Day 1: I am sitting outside the green monster, under overcast, dusky clouds after sunset. There is as yet enough light for me to write without using my headlamp. We are camped on SC120, across the Kelso Valley from our project area, Bright Star Wilderness, which is almost directly on the other side of the Scodies Range and our past work and camp sites on the Kiavah Wilderness Boundary. Despite being a mountain range away from Ridgecrest, Bright Star is still closer than the furthest part of Grass Valley by a nice hour and a half. We have 4 days of restoration work ahead of us, 3 days working with a high school volunteer group building a trail and cleaning garbage out from the wilderness boundary, and 1 final day of fence repair and putting in a hard barrier.
Day 3: I am sitting in the green monster in a post-dinner food-coma. We worked half an hour extra for the last 2 days so that we could have solid ending points. Luckily we got permission from the owner of a conservation easement to cross the property and access our worksites; it should save us a considerable amount of carrying tools and supplies. We spent yesterday monitoring the incursions and mapping out where two of them go; the longest one winds up a canyon and ultimately ends on the ridgeline to the north. Today we built a hard barrier, restored behind it and at the wilderness boundary using a new method of spotting: If you can see the road, people on the road can see you. We were well over a mile from the legal route at this point, so placing vertical mulch in useful places following traditional methods was out of the question. I tried out the new method by lying down and finding out where I could see the road from the incursion. On our way back to camp this afternoon, the area we restored was hard to find, so I think the new method worked! At the very least, it gives us an excuse to do some push-ups and a plank or two.
Day 5: Wake up, eat breakfast, pack lunch, throw back the last of your coffee, toss your pack in the truck, drive to the work site, get out and stretch, strap your pack on and fill your hands with tools, hike to the first fence, toss your pack and set your tools on the other side, slide under the bottom wire, strap back up, hike a half mile, toss your pack over and set the tools on the side, slide under the fence, strap back up and hike to the work site. Repeat as necessary.

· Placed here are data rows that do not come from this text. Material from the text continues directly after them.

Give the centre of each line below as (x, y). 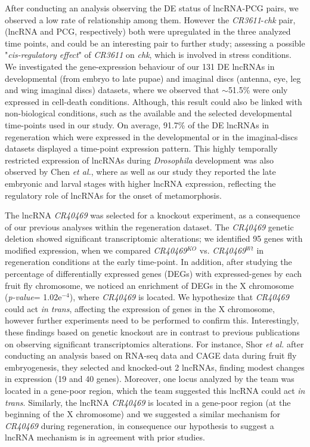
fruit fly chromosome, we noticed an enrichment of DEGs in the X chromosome (149, 285)
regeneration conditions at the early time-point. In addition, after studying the (148, 262)
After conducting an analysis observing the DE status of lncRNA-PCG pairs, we (152, 8)
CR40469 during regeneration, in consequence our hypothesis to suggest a (139, 425)
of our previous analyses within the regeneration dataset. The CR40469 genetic (149, 226)
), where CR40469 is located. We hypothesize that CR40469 (179, 297)
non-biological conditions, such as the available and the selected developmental (148, 113)
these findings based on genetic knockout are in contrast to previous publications (152, 332)
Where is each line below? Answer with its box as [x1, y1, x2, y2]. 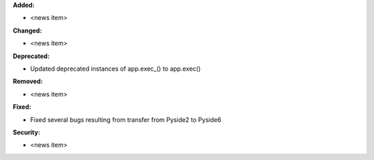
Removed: [12, 77, 43, 86]
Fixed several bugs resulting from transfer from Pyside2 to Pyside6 [30, 115, 222, 124]
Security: [12, 128, 41, 136]
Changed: [12, 26, 42, 35]
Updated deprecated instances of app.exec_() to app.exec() [30, 64, 201, 73]

It has been an excellent, beautiful set of days with good temperatures throughout the day. The mornings are a bit cold, but make the hike that much more enjoyable. We had a fun time scaling the steep side of the wash on our way back to the truck today; we had gathered some trash including a length of old garden hose. MaryAnne scrambled up to the top and shouted, “Throw me your rope, I’ll haul you up!” So I tossed her the garden hose and she helped me up the 60-degree slope and over the top, and we helped the others do the same. Excellent teamwork. We are looking forward to working with the high school students for the next few days.
Day 7: Today was our second day with the students; we met them yesterday and showed them how to build trails on the side of a hill with a McLeod and how to clear the corridor for the trail using loppers and handsaws. They were fairly enthusiastic about the process and we finished today with a little bit of time to spare at the end. The trail is about a mile and half long loop that descends down to Kelso Creek and then ascends back up to the trailhead on Piute Mountain Road.

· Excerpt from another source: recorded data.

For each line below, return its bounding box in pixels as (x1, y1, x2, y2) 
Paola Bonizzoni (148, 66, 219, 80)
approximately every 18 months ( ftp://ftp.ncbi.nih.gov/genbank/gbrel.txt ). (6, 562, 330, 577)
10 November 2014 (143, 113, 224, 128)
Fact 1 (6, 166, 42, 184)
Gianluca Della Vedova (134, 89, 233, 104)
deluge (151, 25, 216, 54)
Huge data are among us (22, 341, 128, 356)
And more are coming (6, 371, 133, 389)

Day 9: Yesterday was our last day with the high schoolers, and we are all sore. We knew what was in store, even if we didn’t believe it. The students didn’t know what hit them, their chaperones were incredulous to say the least, one might say they could be called flabbergasted. They thought we were joking, and that it would just be a joke. Ha, they must not have realized that while we may be a goofy bunch of people, we would never joke about something as sinister as this trash removal. The object of our torment: bowling balls, two hundred eighty five intact bowling balls plus the many inevitable fragments that arise when you launch them from a cannon at high enough speeds to go through an old tanker trailer. Our 14 volunteers helped us remove an estimated three thousand lbs of bowling balls from the edge of the wilderness area, much to the chagrin of their gloves, shirts, and aching hands.
Today was a much more laid back day; we monitored a fence line along Piute Mountain Rd, cut up a couple trees that had fallen on it and repaired the damages, and put up a hard barrier to ward off any potential vehicles on a hiking trail just in time for a race this weekend.
All in all, this was a tremendously successful hitch with a great dynamic and a little bit of organized chaos.